The trial court ultimately ruled that Dr. Blais’s testimony would be excluded in its entirety.
Analysis
From the record before us, it is clear that the substance of Dr. Blais’s offered testimony was made known to the trial court. The purpose of an offer of proof is to present the substance of the testimony in order to assist both the trial court in ruling on the objection and the appellate court in reviewing the trial court’s ruling. Melendez v. Exxon Corp., 998 S.W.2d 266, 278 (Tex.App.—Houston [14th Dist.] 1999, no pet.); see also Moosavi v. State, 711 S.W.2d 53, 54 (Tex.Crim.App.1986).1 An informal bill will suffice as an offer of proof when it includes a concise statement of the nature of the evidence being offered. See Chance v. Chance, 911 S.W.2d 40, 51-52 (Tex.App.—Beaumont 1995, writ denied); Sims v. Brackett, 885 S.W.2d 450, 453 (Tex.App.— Corpus Christi 1994, writ denied); see also Love v.
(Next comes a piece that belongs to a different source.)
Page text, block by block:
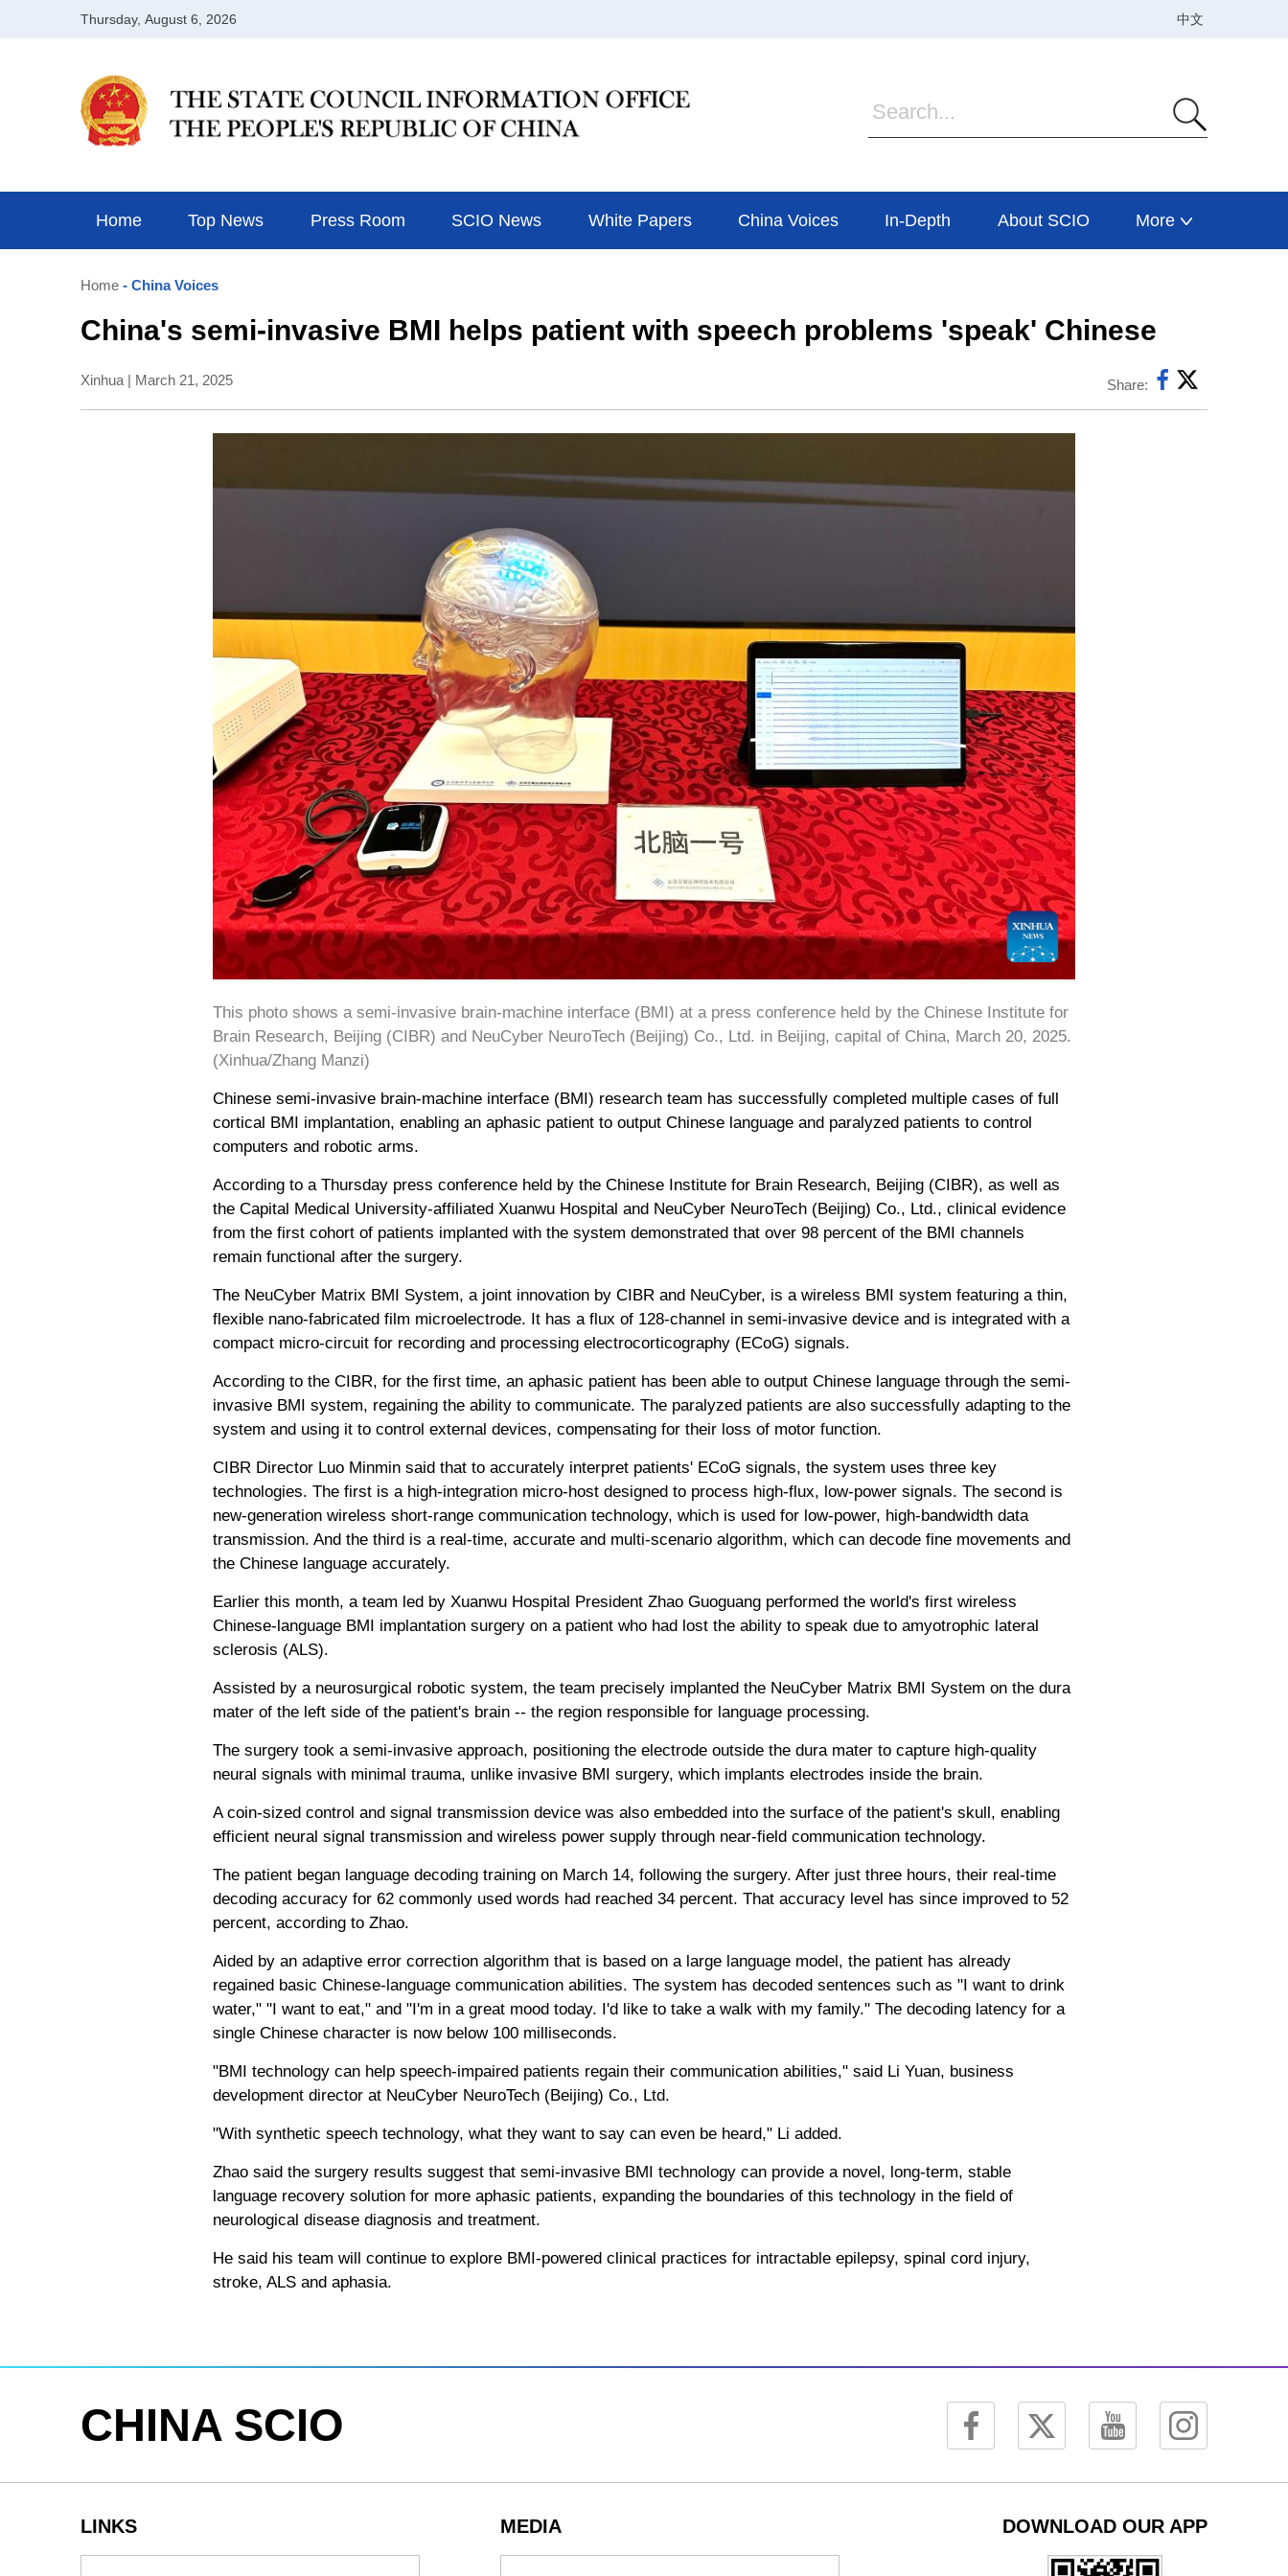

State, 861 S.W.2d 899, 901 (Tex.Crim.App.1993). The law *611does not require the offer of proof to show what specific facts the examination would reveal; rather, the appellant must clearly inform the trial court of the subject matter about which he wishes to examine the witness. See Chance, 911 S.W.2d at 51-52; Sims, 885 S.W.2d at 453; see also Hoyos v. State, 951 S.W.2d 503, 507 (Tex.App.—Houston [14th Dist.] 1997), aff'd, 982 S.W.2d 419 (Tex.Crim.App.1998). Appellants properly preserved their complaint about the exclusion of Dr. Blais’s testimony, and we should reach the merits of their complaint on appeal.
. The rules of evidence and appellate procedure applicable to this case apply equally to civil and criminal appeals.